Ranked! Every Premier League club by how ‘big’ they are
Assessing the size of a football club isn’t simple. You can’t get the tape measure out and determine whether your club is reasonably Jordan Pickford-sized or a whopping Real Courtois.
To determine the relative size of each current Premier League club, we’ve taken into account five varied factors. Namely: history, recent success, UK fanbase, global fame and, of course, financial clout. Let us begin...
Well, at least they’re the biggest Welsh club in the Premier League. In truth, Cardiff are impressively punching above their weight just by appearing in the top flight. They had only the 14th highest attendance in the Championship last season, with empty seats notable despite the Bluebirds' promotion surge.
The history books don’t help much. Cardiff won the FA Cup in 1927, but 2013/14 was their first top-flight season in 51 years. That stay was brief and their visit in 2018/19 could be similarly so, despite the reported $1.3 billion wealth of owner Vincent Tan.

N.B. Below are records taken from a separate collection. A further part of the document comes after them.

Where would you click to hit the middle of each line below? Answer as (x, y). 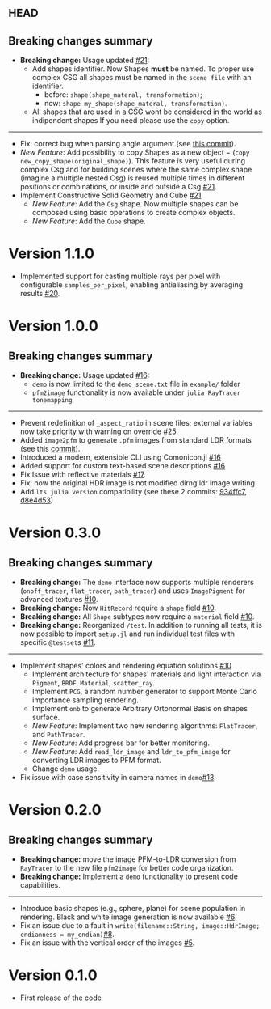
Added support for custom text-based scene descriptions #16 (123, 466)
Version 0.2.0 (55, 810)
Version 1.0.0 (53, 326)
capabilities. (40, 885)
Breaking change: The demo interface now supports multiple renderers (137, 583)
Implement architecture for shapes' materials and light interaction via (146, 674)
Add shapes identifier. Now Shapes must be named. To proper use (143, 69)
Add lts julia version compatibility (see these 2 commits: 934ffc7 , (133, 492)
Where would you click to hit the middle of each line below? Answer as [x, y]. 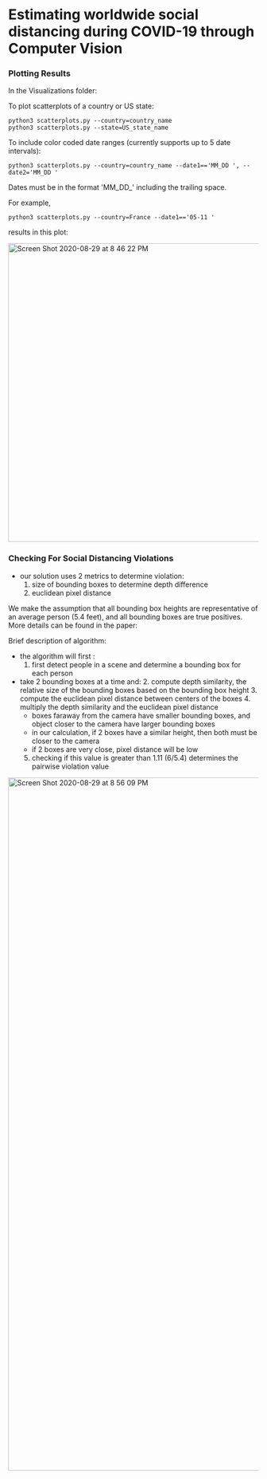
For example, [30, 203]
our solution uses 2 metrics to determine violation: [102, 576]
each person [52, 673]
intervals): [25, 151]
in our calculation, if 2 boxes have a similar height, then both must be [144, 732]
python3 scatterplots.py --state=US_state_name [89, 128]
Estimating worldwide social [103, 15]
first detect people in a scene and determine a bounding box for [136, 664]
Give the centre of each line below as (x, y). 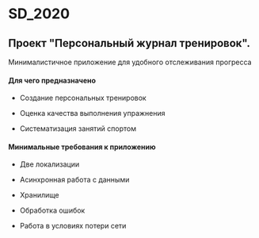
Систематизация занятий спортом (78, 129)
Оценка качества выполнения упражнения (92, 113)
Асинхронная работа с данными (74, 180)
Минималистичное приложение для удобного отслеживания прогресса (130, 62)
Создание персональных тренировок (83, 98)
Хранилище (39, 195)
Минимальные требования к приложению (82, 147)
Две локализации (50, 164)
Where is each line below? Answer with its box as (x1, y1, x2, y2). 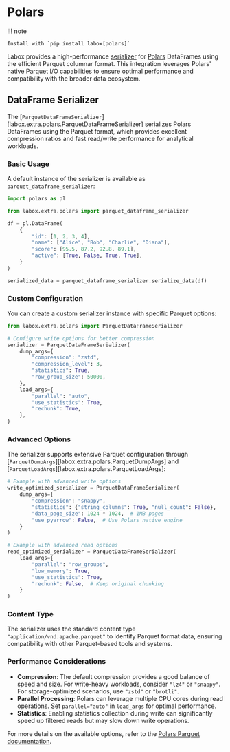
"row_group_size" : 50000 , (32, 373, 106, 381)
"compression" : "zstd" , (32, 354, 100, 362)
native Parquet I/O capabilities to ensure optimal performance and (7, 67, 194, 75)
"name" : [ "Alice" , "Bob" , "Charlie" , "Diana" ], (32, 239, 170, 247)
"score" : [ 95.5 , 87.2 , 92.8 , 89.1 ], (32, 246, 137, 253)
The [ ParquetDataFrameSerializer (7, 112, 102, 121)
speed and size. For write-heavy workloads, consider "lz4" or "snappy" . (16, 680, 221, 688)
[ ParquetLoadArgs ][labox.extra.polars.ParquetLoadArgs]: (7, 465, 166, 473)
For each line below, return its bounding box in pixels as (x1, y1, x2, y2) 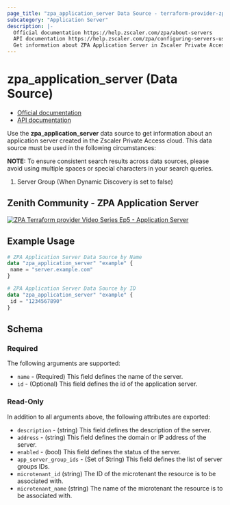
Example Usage (7, 236, 75, 247)
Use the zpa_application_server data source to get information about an (7, 129, 212, 137)
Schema (7, 323, 43, 334)
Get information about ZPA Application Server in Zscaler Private (13, 42, 207, 49)
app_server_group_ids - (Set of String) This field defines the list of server (16, 455, 222, 463)
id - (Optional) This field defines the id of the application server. (16, 380, 198, 388)
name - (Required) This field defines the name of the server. (16, 373, 183, 381)
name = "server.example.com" (10, 267, 94, 273)
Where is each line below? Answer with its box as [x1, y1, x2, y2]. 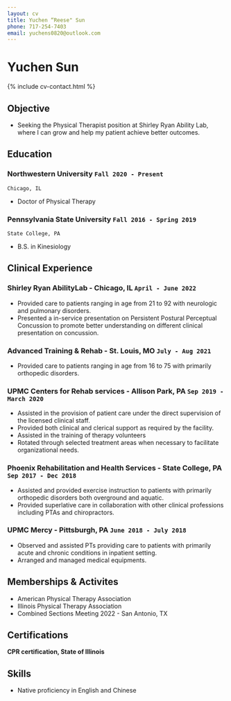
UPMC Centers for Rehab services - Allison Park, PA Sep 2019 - [7, 386, 224, 396]
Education [7, 149, 53, 160]
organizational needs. [17, 446, 80, 455]
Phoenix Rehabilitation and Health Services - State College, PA [7, 463, 222, 473]
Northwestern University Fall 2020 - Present [7, 169, 164, 179]
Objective [7, 102, 51, 115]
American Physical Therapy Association [17, 594, 132, 602]
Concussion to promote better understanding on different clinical [17, 321, 203, 330]
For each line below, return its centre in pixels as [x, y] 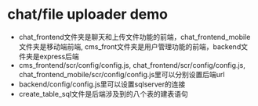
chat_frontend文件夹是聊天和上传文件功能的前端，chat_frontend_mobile [134, 37]
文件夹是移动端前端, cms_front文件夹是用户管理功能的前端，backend [130, 46]
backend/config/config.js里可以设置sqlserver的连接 [102, 84]
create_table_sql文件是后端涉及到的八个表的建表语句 [104, 94]
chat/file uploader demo [87, 14]
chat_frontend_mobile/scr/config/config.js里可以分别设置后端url [122, 74]
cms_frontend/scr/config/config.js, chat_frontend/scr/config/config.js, [132, 65]
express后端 [59, 56]
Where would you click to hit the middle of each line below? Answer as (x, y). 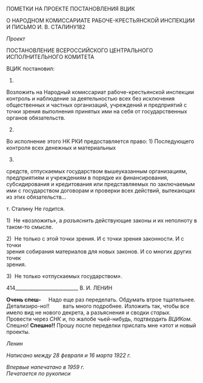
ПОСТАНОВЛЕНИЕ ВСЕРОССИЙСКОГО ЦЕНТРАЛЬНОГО (80, 50)
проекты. (18, 332)
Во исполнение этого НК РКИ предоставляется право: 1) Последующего (100, 141)
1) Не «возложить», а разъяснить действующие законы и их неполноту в (102, 220)
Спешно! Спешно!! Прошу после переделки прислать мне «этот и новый (101, 325)
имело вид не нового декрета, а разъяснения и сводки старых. (89, 312)
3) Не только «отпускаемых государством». (64, 276)
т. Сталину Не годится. (36, 209)
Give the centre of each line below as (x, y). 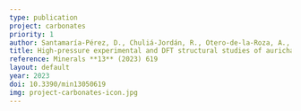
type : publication (43, 17)
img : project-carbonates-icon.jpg (74, 92)
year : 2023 (30, 76)
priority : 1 (31, 34)
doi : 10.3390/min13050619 (57, 84)
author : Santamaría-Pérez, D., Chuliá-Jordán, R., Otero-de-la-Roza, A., (150, 43)
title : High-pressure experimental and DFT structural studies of (136, 51)
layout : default (39, 68)

As Terriers’ fans loudly remind opponents, this is a club that’s “won the league three times in a row”. That prestigious hat-trick came in the 1920s, however, and the reason manager David Wagner is considered a miracle-worker is because he’s taken a club that was clinging to Championship status and led them to an unlikely Premier League promotion.
On the plus side, the John Smith's Stadium is a lovely ground and the club are investing in improved training facilities. Yet Huddersfield are some way off being the biggest club in Yorkshire, let alone one of the largest in the land.
The Cherries are a strange fruit. On the one hand, their piddly 11,000-seater stadium and the fact that they’d never had a sniff of top-flight football until 2015 marks them down as the league’s minniest minnow.
Yet we can’t live in the past: since achieving promotion, Bournemouth have finished an average of 12th and invested in the squad (Jefferson Lerma set them back £25m this summer). Meanwhile, plans are ongoing for a new stadium. Bournemouth may have no historical standing, but they’re writing their own history right now.
A tricky club to place. Brighton have no glorious past, and as recently as 20 years ago the club was staring into the barrel of liquidation and a place in the Conference. Promotion to the Premier League has been no fluke, however, but a result of long-term planning and investment, particularly in a new 30,000-seat stadium.
Brighton are in just their second season of Premier League football and retain plucky underdog status. Yet owner Tony Bloom has spent over £100m in player transfers since last summer and, with a decent catchment area for fans, the Seagulls are heading to new heights.
Like Huddersfield, Burnley have ‘previous’, boasting an FA Cup and two league titles in the past. Yet that was several generations ago and Burnley spent the majority of the 1980s and ‘90s in the third and fourth tiers.
Then Sean Dyche gravelled up in 2012 and has gradually established them as a Premier League club. Last season’s seventh place may have been a dramatic overachievement, but it’s been done via prudent planning (Burnley had the Premier League’s lowest wage bill in 2016/17). Not a glamorous name, but their solid foundations put some of the go-for-broke big boys in the Championship to shame.